While reading Inside the Outside, I felt a kinship between this story and what Chuck Palahniuk can write: brilliant storytelling hiding universal truths under a shocking, violent and original surface layer. I did not understand how this novel could be deemed a horror story, as I've read here and there. To me, it's a literary achievement that doesn't need a label.

Martin Lastrapes' novel is a brilliant allegory, a book-long metaphor of the world we live in. It may not look like it at first sight, as we follow some kind of man-eating tribe living in a secluded place somewhere in the USA. Their customs may seem backward, arbitrary and cruel: everyone is trapped in the "compound," as their master/guru Daddy Marlow forbids going into the "Outside," which is considered evil; you can be sacrificed and eaten for even asking. Daddy Marlow can do everything he wants, while the rest of the tribe has to follow orders and shut up. He can impregnate every woman, while others can't have a normal relationship. You can't let your hair grow, because it's evil.

The Divinity of Feminine Reproach, which is the name of Daddy Marlow's compound, looks like a sect—a cult. Yet, when you think about it, his society shares common points with ours, or with any other in history: they have a strong and charismatic leader in Daddy Marlow (POLITICAL OR RELIGIOUS LEADER), a definite living space with frontiers (TERRITORY), a set of rules everyone must follow (LAW) or they can be severely punished (JUSTICE), a people split between those who're happy that way and those who dream of leaving (REVOLT).
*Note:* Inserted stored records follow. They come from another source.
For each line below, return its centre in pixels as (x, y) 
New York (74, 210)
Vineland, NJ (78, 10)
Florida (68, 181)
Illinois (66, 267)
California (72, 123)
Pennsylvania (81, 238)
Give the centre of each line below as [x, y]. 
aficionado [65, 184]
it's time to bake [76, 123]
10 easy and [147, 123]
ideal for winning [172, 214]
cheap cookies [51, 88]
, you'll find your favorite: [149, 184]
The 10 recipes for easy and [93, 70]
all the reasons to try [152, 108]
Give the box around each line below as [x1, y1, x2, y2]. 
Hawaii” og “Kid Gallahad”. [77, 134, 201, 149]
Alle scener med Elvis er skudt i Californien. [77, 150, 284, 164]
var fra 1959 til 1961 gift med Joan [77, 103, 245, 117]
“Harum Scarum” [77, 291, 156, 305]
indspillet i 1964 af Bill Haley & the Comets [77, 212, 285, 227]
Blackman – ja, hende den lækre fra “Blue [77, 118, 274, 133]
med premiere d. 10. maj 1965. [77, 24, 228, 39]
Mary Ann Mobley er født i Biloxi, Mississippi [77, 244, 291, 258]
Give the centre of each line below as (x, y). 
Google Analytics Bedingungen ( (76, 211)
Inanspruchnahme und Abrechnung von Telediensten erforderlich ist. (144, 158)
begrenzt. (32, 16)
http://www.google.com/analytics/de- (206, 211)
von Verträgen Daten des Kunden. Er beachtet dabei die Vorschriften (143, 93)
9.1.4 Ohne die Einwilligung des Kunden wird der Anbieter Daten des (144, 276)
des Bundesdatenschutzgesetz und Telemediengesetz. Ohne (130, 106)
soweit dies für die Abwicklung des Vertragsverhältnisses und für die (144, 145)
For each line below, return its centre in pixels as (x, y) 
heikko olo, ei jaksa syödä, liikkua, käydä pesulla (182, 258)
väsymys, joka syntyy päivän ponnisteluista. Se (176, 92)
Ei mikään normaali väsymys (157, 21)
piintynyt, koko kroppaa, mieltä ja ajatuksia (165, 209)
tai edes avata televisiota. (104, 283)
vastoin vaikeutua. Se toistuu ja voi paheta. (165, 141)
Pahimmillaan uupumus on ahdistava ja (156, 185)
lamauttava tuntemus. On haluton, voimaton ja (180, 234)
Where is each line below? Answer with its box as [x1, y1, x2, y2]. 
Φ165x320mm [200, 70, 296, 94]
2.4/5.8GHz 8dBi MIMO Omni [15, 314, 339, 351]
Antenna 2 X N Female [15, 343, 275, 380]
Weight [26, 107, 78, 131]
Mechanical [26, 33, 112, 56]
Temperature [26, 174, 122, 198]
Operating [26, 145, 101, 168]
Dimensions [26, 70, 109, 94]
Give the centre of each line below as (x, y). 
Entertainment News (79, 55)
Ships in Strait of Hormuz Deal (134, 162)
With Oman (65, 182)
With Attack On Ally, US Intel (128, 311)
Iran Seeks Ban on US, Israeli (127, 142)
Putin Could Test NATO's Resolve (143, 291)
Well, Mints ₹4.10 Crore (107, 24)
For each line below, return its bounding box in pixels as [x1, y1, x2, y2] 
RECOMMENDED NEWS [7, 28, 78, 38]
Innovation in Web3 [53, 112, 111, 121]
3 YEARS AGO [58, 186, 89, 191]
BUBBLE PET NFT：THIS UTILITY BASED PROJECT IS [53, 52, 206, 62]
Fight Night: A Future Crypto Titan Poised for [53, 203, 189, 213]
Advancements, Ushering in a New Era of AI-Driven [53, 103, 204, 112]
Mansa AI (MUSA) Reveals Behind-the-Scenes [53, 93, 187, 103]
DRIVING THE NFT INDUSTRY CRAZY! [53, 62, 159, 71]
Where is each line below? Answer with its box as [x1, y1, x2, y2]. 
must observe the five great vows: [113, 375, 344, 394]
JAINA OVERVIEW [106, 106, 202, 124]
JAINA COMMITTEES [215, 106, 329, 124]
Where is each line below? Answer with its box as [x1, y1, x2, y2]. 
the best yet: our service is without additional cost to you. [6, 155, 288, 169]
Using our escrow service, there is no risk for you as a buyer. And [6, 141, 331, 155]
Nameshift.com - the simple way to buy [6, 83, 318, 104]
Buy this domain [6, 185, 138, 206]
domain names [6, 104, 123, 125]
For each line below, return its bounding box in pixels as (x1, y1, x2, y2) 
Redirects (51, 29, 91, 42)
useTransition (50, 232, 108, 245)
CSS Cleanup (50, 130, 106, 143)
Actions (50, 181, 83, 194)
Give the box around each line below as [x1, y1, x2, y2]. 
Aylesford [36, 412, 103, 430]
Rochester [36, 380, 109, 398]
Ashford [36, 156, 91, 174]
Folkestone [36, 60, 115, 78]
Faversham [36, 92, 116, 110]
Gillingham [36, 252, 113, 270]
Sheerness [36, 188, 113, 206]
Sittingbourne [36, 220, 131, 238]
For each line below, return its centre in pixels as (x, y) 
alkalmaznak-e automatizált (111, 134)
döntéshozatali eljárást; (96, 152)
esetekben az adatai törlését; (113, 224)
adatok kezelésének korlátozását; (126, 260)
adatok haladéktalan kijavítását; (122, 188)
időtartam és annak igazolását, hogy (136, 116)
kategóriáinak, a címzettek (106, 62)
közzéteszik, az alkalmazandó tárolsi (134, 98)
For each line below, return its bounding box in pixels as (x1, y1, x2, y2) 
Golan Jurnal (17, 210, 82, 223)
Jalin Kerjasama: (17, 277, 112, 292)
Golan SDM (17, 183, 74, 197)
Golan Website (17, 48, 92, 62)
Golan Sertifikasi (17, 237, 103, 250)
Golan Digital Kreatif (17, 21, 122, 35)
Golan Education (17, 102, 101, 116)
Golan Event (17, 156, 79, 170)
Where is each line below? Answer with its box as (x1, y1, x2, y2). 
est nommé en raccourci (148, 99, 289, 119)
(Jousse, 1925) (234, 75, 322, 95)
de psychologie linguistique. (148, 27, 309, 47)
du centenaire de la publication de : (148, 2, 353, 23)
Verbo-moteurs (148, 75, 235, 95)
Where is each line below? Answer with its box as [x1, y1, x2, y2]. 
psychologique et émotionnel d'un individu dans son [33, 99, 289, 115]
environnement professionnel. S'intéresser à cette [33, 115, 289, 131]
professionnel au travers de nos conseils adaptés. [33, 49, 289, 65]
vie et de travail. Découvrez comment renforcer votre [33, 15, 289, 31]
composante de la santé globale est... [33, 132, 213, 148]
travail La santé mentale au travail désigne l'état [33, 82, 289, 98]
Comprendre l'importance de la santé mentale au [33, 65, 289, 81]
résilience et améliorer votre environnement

The Divinity is a microcosm (the "Inside"), which parallels the functioning of the world at large, the macrocosm (the "Outside").

In Jonathan Swift's classic novel, Gulliver's Travels, probably the most representative book using the microcosm/macrocosm pattern, the main character, Lemuel Gulliver, travelled the world and encountered foreign populations living along (for him) strange conceptions. This 18th century novel was a fierce attack on politics and religion, since every place he went was corrupted in its own way. Inside the Outside, with a title already hinting at the idea of micro and macrocosm, is both completely different and similar to Swift's work. Different in that the main character, a cannibal/murderer/lesbian named Timber Marlow, is the kind of "savage" Gulliver would have met along his trips in that she's not discovering the world, but rather she's trapped, like the others, in this jail-like compound. However, it's similar in the parallel anyone can draw between this world and ours, this microcosm and the world at large: it's a place where corruption touches and transforms everyone, where false beliefs and violent customs justify terrible decisions, where the power of a few is based on the ignorance and weakness of all the others, where lies and deceit are constant.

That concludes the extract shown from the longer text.